LukAB повреждает мембраны человеческих фагоцитовLukAB damages the membranes of human phagocytes

Интоксикация PMN-HL60 экзопротеинами S. aureus приводит к округлению формы клетки и набуханию ядра, по фенотипу, зависимому от LukAB (Фиг.6a). Такой фенотип округления клетки и набухания был ассоциирован с повышенной проницаемостью мембраны, определенной с помощью анализа повреждения мембран (Фиг.6b и 6c). Важно, что экзопротеины LukAB-отрицательного штамма демонстрировали незначительный или отсутствие эффекта на проницаемость мембраны, по фенотипу, который можно было устранить путем продуцирования LukAB из плазмиды (Фиг. 6b), причем рекомбинантный LukAB, но не индивидуальные субъединицы токсина, вызывали доза-зависимое повреждение мембраны (Фиг.6c). Кроме того, инфекция первичных человеческих PMN штаммом метициллин-чувствительного S. aureus (MSSA) и штаммом метициллин-резистентного S. aureus (MRSA) USA300 приводит к LukAB-зависимому повреждению мембраны (Фиг.6d).
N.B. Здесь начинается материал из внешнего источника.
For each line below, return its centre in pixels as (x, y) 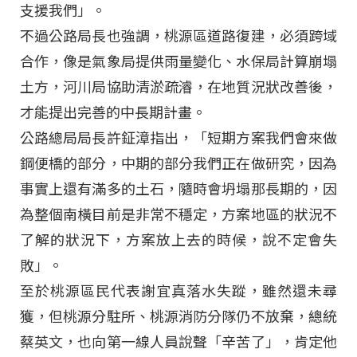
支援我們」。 (63, 11)
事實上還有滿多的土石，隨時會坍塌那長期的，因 (178, 190)
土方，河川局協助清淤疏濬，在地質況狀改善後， (178, 88)
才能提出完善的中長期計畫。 (113, 113)
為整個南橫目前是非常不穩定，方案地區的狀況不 (178, 215)
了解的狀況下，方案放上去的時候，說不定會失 (178, 241)
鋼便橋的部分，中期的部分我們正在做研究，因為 (178, 164)
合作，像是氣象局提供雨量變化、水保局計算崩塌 (178, 62)
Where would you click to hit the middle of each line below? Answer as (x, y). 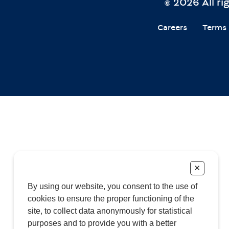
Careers (172, 28)
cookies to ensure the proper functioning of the (111, 198)
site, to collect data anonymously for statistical (110, 211)
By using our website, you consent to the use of (112, 186)
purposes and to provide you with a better (102, 223)
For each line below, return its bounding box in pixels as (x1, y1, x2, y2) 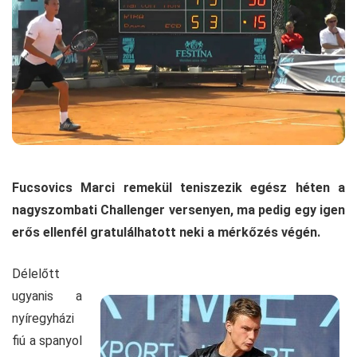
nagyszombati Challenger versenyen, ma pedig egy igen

Эти результаты демонстрируют, что LukAB повреждает плазматическую мембрану клетки-хозяина при ex vivo инфекции.PMN-HL60 intoxication with S. aureus exoproteins results in rounding of the cell shape and swelling of the nucleus, in a LukAB dependent phenotype (FIG. 6a). This cell rounding and swelling phenotype was associated with increased membrane permeability, as determined by membrane damage assay (FIGS. 6b and 6c). Importantly, the exoproteins of the LukAB-negative strain showed little or no effect on membrane permeability, a phenotype that could be abolished by production of LukAB from the plasmid (Figure 6b), with recombinant LukAB, but not individual toxin subunits, causing dose-dependent damage. membranes (Fig. 6c). In addition, infection of primary human PMNs with methicillin-susceptible S. aureus (MSSA) and methicillin-resistant S. aureus (MRSA) USA300 results in LukAB-dependent membrane damage (FIG. 6d). These results demonstrate that LukAB damages the plasma membrane of the host cell upon ex vivo infection.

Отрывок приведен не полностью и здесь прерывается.